小雅講到馬玉蘭被李二娃咬傷,油葫蘆一腳踹進屋裡解救了馬玉蘭,爸爸點頭道:「李二娃夠強姦未遂了。這是個混蛋,要好好辦他!」
小雅一聽就來勁兒了,這次是拉著爸爸的胳膊說:「老爸!我就要跟你說這事兒呢!那李二娃真的是個大混蛋!你知道前些年進城武鬥的那個大馬隊嗎?」她眼睛瞪得滴溜圓盯著老爸說:「就是他搞的!他現在還在公社裡有個糾察隊!全打手!都往死裡打人的!這次那糾察隊捉吳欣璐的奸,要不是他設計好了不許打人的話,吳欣璐小命兒早沒了!」
老爸一巴掌拍在茶几上,茶杯茶壺全跳了起來:「此人該殺!」
媽媽馬上按住他的手背說:「別動氣,聽丫頭往下說。」
小雅先不忙講故事,而是拉著老爸胳膊搖著說:「老爸,我這次要求你幫我們個忙,」老爸看著她,她堅決地說:「幫我們除了這一害!他不但殘害知青,還占公家便宜,用他的話說:公社是俄家,俄想要啥就拿啥!」她口沫橫飛地把從油葫蘆和馬大隊長那裡聽來的李二娃的惡行一一道來,媽媽聽得直搖頭,把她拉著坐下道:「你喝口水,坐下慢慢說。看下了三年鄉你真成農民了,連說話的口氣都像。」
小雅衝她身下舌頭做了個鬼臉說:「呀,我又忘記要裝淑女了。」她轉臉對老爸說:「你不知道,我們全公社的知青和社員都恨他。求你跟你那些老戰友說說,這次一定把這混蛋收了,我答應了留下的知青們和馬大隊長的,要為他們除了這一害!」
「嘁,法律是隨你個人好惡給人家打包票的?」老爸心裡其實也認可李二娃是個混蛋了,但他還是堅持要按法律辦事,說:「他是不是犯罪要以法律為準繩,以事實為依據。要按正常的審判程序走。

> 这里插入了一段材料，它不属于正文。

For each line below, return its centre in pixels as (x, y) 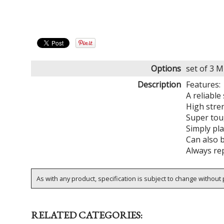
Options (166, 69)
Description (159, 85)
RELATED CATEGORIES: (87, 215)
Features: (203, 85)
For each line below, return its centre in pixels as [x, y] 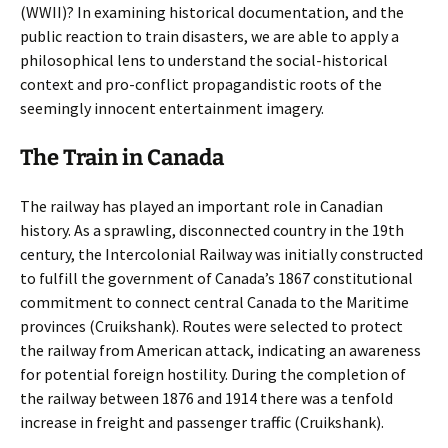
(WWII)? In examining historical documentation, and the [212, 12]
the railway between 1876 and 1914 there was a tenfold [206, 398]
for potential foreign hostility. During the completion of [213, 374]
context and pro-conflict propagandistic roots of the [201, 84]
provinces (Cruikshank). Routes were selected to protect [211, 326]
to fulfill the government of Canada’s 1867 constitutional [216, 278]
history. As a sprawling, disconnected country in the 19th [212, 230]
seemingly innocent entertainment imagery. [172, 108]
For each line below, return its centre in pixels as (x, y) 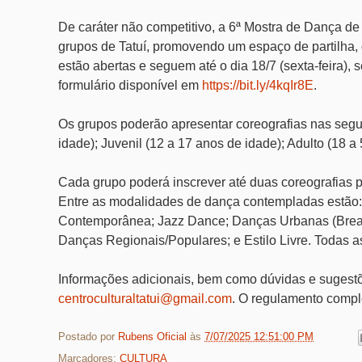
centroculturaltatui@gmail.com (145, 298)
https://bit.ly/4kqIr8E (258, 85)
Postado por (88, 337)
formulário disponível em (130, 85)
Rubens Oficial (154, 337)
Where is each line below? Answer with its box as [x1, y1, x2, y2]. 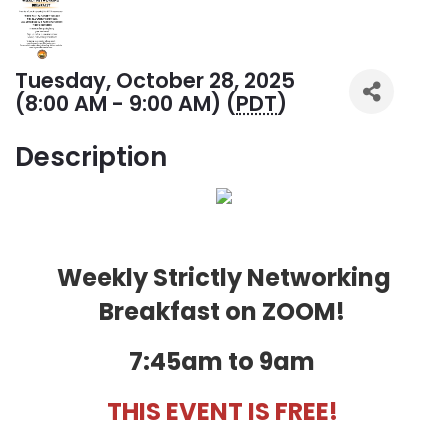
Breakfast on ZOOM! [98, 295, 350, 329]
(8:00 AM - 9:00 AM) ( [15, 89, 236, 119]
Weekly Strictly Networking [57, 261, 391, 295]
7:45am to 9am [128, 345, 320, 379]
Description [15, 139, 167, 176]
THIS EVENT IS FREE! [106, 395, 338, 429]
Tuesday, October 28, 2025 [15, 66, 295, 96]
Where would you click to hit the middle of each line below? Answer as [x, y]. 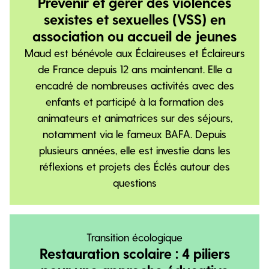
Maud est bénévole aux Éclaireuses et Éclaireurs [134, 53]
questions [134, 182]
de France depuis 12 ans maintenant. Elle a [134, 69]
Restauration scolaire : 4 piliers [134, 253]
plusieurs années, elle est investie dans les [134, 150]
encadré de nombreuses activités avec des [134, 85]
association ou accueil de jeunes [134, 36]
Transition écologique [134, 237]
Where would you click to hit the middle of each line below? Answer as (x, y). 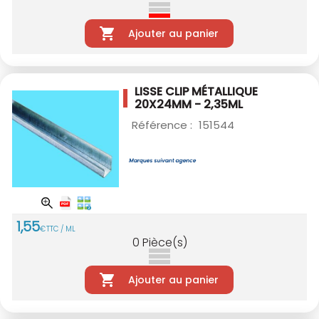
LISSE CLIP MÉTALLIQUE (196, 92)
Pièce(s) (164, 243)
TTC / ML (61, 229)
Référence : (163, 125)
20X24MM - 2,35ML (189, 105)
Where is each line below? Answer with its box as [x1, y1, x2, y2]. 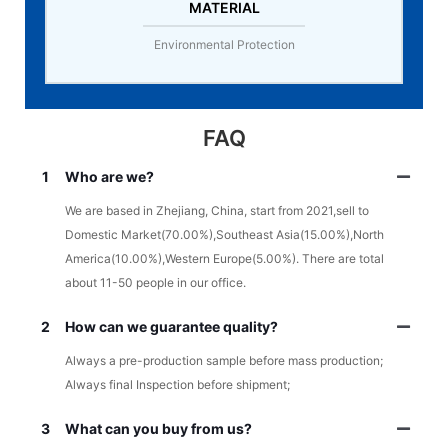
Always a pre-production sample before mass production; [65, 353, 383, 369]
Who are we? [65, 168, 154, 186]
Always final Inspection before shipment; [65, 377, 290, 393]
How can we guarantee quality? [65, 318, 278, 336]
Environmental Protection [153, 37, 295, 53]
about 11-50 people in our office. [65, 275, 246, 291]
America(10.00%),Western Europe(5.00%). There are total [65, 251, 384, 267]
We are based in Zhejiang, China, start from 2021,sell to [65, 203, 369, 219]
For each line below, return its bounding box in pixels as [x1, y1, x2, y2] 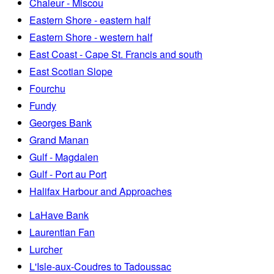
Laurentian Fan [29, 224, 95, 239]
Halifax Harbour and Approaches [29, 183, 172, 198]
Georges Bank [29, 115, 92, 130]
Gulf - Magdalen [29, 149, 98, 164]
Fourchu [29, 81, 65, 95]
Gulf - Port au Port [29, 166, 106, 181]
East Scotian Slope [29, 64, 113, 78]
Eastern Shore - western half [29, 29, 152, 44]
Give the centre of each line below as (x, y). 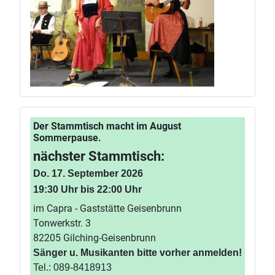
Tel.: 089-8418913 (72, 267)
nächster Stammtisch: (99, 156)
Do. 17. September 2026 (88, 173)
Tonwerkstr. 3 (62, 223)
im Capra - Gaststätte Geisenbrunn (107, 208)
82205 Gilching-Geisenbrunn (95, 238)
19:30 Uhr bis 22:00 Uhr (87, 189)
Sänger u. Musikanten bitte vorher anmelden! (137, 253)
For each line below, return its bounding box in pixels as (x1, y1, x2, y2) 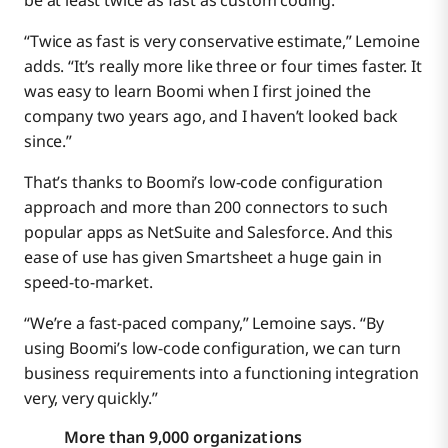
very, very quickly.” (24, 387, 158, 410)
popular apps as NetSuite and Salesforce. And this (24, 221, 394, 244)
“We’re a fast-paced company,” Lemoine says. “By (24, 312, 384, 335)
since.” (24, 130, 72, 153)
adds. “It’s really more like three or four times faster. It (24, 55, 422, 78)
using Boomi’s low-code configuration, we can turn (24, 337, 402, 360)
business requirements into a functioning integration (24, 362, 419, 385)
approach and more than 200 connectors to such (24, 196, 388, 219)
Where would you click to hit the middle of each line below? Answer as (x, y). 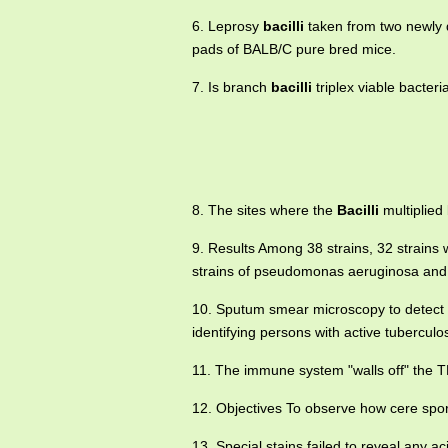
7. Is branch (231, 87)
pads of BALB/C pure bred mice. (294, 49)
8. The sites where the (264, 210)
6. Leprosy (227, 26)
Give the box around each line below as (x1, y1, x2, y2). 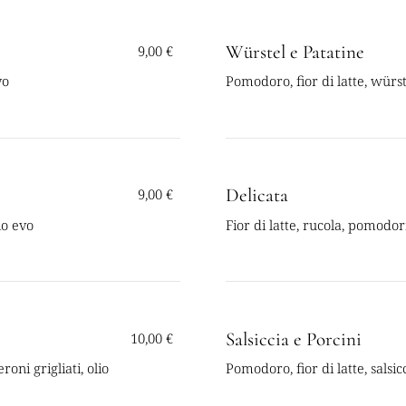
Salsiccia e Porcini (226, 327, 362, 351)
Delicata (226, 184, 289, 208)
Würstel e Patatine (226, 41, 365, 64)
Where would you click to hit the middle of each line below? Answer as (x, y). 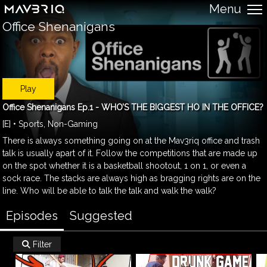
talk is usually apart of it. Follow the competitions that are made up (130, 153)
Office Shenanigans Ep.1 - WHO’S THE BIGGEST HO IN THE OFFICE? (133, 107)
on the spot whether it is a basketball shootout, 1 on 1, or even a (125, 165)
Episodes (32, 215)
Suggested (101, 215)
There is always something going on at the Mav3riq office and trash (131, 140)
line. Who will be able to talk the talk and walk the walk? (110, 190)
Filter (41, 245)
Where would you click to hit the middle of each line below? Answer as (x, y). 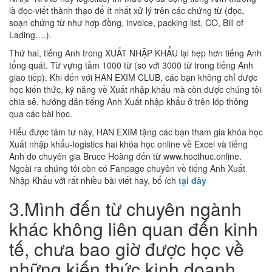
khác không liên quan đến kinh (134, 229)
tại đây (192, 180)
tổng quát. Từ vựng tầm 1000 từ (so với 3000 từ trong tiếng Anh (131, 65)
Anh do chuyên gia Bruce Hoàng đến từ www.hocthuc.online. (125, 156)
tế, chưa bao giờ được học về (127, 249)
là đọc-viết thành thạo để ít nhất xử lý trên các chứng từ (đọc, (127, 10)
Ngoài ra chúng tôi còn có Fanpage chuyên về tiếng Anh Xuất (127, 168)
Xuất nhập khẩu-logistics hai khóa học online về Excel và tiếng (128, 144)
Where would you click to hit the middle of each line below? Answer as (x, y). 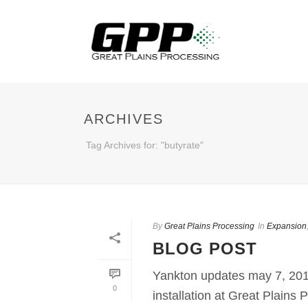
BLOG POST (205, 249)
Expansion (287, 226)
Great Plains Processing (209, 226)
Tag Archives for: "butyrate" (145, 145)
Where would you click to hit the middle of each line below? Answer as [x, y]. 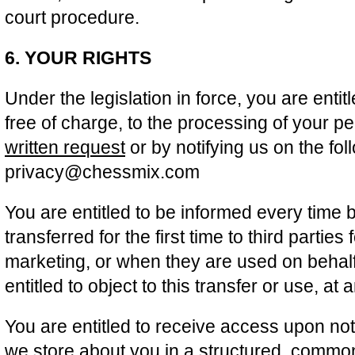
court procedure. [72, 17]
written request [65, 147]
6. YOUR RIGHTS [78, 58]
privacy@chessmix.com [102, 172]
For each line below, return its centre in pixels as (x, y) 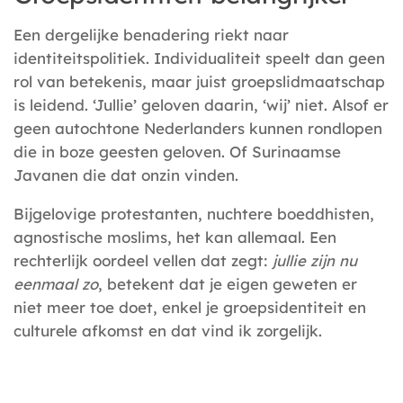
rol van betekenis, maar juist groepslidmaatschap (199, 82)
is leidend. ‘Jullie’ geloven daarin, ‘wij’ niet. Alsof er (201, 105)
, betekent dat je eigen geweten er (228, 284)
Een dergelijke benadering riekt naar (151, 35)
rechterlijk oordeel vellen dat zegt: (143, 261)
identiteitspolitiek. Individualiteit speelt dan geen (199, 58)
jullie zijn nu (315, 261)
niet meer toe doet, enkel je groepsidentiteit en (190, 308)
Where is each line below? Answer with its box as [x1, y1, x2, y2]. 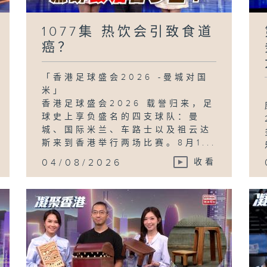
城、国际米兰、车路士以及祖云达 [42, 125, 212, 135]
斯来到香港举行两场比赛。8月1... [42, 138, 217, 148]
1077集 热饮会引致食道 [42, 24, 215, 39]
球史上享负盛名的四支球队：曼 [42, 111, 201, 122]
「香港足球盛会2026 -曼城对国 [42, 72, 209, 82]
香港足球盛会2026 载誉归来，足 [42, 98, 215, 108]
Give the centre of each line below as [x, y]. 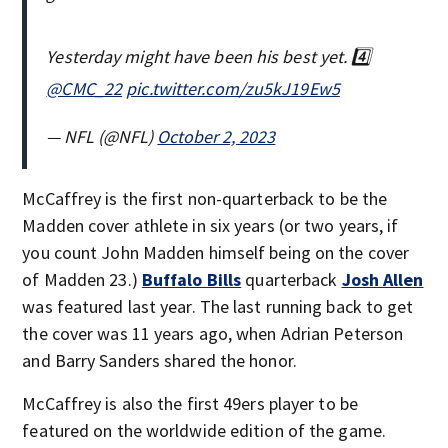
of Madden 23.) [82, 279]
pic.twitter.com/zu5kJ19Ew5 [233, 88]
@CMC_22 [84, 88]
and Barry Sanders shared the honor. [159, 360]
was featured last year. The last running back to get [218, 306]
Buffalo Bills [191, 279]
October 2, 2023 [216, 136]
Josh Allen [382, 279]
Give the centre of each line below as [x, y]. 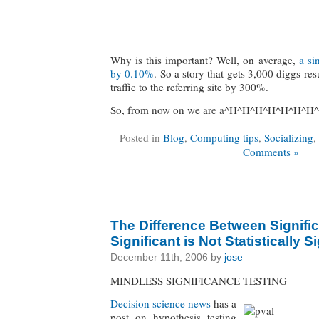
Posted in [141, 137]
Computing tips [224, 137]
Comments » [271, 151]
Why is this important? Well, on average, [205, 59]
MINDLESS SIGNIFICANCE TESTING [199, 280]
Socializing [289, 137]
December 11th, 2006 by [167, 258]
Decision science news [161, 304]
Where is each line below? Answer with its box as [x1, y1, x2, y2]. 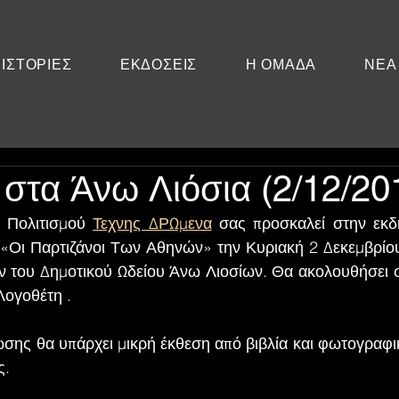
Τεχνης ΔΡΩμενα [93, 213, 212, 233]
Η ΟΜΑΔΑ [245, 56, 317, 72]
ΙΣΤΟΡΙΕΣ [2, 56, 72, 72]
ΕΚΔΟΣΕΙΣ [119, 56, 198, 72]
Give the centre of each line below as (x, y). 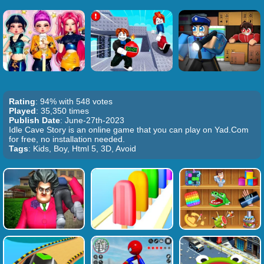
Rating (22, 101)
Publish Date (34, 120)
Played (22, 111)
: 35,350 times (62, 111)
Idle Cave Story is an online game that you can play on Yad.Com (129, 130)
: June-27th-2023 (92, 120)
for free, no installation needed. (67, 139)
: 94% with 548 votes (74, 101)
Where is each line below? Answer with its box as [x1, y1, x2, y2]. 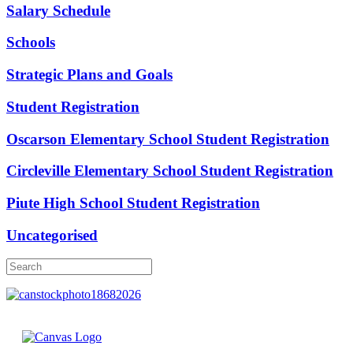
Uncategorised [6, 226, 98, 243]
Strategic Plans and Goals [6, 66, 173, 84]
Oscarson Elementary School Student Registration [6, 130, 329, 147]
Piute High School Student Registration [6, 195, 260, 211]
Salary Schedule [6, 2, 110, 19]
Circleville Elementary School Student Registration [6, 162, 333, 180]
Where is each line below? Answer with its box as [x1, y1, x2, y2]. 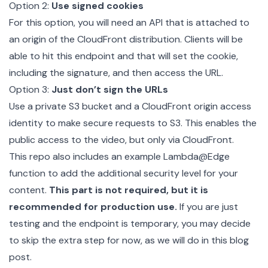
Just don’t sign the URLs [51, 83, 168, 96]
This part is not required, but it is [49, 183, 208, 196]
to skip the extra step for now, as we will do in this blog [9, 233, 249, 246]
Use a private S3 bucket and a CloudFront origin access [9, 99, 251, 112]
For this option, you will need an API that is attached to [9, 16, 249, 29]
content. [9, 183, 49, 196]
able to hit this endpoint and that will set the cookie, [9, 49, 238, 62]
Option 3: [9, 83, 51, 96]
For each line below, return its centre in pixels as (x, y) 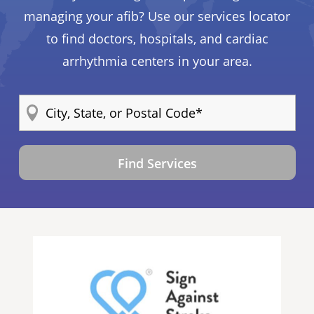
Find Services (157, 163)
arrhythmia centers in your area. (157, 61)
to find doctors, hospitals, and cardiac (157, 38)
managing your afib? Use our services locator (157, 16)
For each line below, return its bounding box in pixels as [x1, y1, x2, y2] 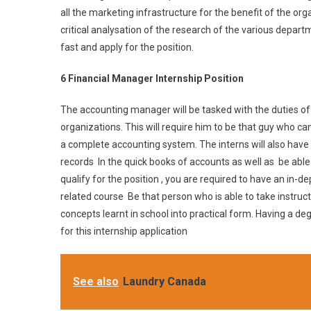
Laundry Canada [123, 275, 206, 288]
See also [73, 275, 119, 288]
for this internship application [60, 226, 187, 237]
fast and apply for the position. [60, 42, 194, 53]
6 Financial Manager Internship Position [60, 73, 244, 84]

」
「我不管!他確實是壞蛋!他強姦未遂是罪吧?還有他多次誘姦、強姦女知青是犯罪吧?文革中組織馬隊進城武鬥打死人也是罪吧?至於他侵佔集體財產,多吃多佔,那公社食堂就像他家的一樣,胖老闆說他從來不給錢,都是掛賬,最後從公社會計那裡拿錢。不過這些都是小事兒了。」她扭股糖似的黏著老爸說:「爸呀,你就跟你那些老戰友說說,好好審審他!一定還有好些我們不知道的壞事呢。而且,」她鼓足勇氣跟老爸說:「他這次說了,只要他出來,就干死我。那傢伙狠,說得出做得到,我真有點害怕呢。」
「他敢!你怕什麼?現在還是共產黨的天下!他一個流氓敢跟我們叫板?不想活了?!」
小雅一樂,知道這忙老爸一定幫了。就接著把餘下的故事講完,老媽問:「你們把李二娃送公安局是對的,吳欣璐呢?他可是你鄭伯伯派去的人,又是被李二娃設計陷害的。」
「媽,你說的我也想到了,我們是把他作為證人送去的。還有他寫的證詞、檢舉信、檢討書。」小雅很得意,以為自己做得很周密了,既可以證實李二娃有罪,又可以把吳欣璐扒拉出來。媽媽歎了口氣說:「吳欣璐完了。」